ST Matrona of Thessalonika
The headline for St. Matrona of Thessalonika’s death would have read “Domestic Servant Dies in Domestic Violence Incident in Mistress’s Closet”. As a slave of a Jewish noblewoman (a well-established community in the 4th century) Matrona had to bear the nagging of her mistress not only in terms of housework but in terms of conversion. Her mistress would refuse to let her practice her faith, but tried to force her into accepting Judaism. One time when her mistress learned she had attended Church, and when she “talked back” to her by saying she does not attend a synagogue because God had departed from there, she beat her, tied her and locked her in a dark closet without food or water. The next morning Matrona was found at her usual chores; she had been released from bondage and the closet.
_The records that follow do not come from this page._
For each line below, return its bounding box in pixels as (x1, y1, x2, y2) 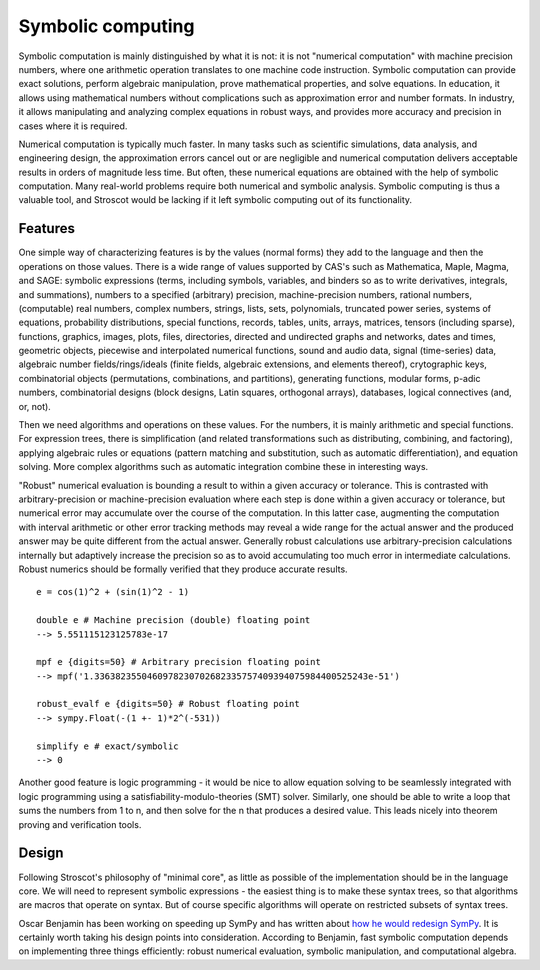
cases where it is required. (18, 120, 128, 132)
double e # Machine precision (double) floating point (36, 615, 311, 626)
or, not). (18, 400, 52, 412)
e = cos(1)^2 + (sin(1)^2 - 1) (36, 586, 190, 598)
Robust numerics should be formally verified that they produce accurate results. (18, 563, 349, 575)
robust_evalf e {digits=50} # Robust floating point (36, 698, 300, 710)
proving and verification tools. (18, 818, 142, 830)
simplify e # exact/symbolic (36, 740, 179, 752)

The mistress kept putting her in the closet with more extreme acts of starvation. One day, two days, four days went by without food and drink. But somehow, when she opened the door she would find Matrona released from the ropes and in prayer. This would put her into more rage until that one fateful day when she flogged her so much her skin was cut in strips. Alas, she gave up the ghost in the closet.
To get rid of the body, the mistress flung it from her roof top (sure, that was a great way to get rid of evidence in those days). Fellow Christians collected her badly broken body and eventually a church was erected in her honor. As for the evil Jewish mistress, she got her just deserts. She stumbled at the very place she had flung Matrona’s body on the roof and broke her body and died on the spot. What goes around, comes around.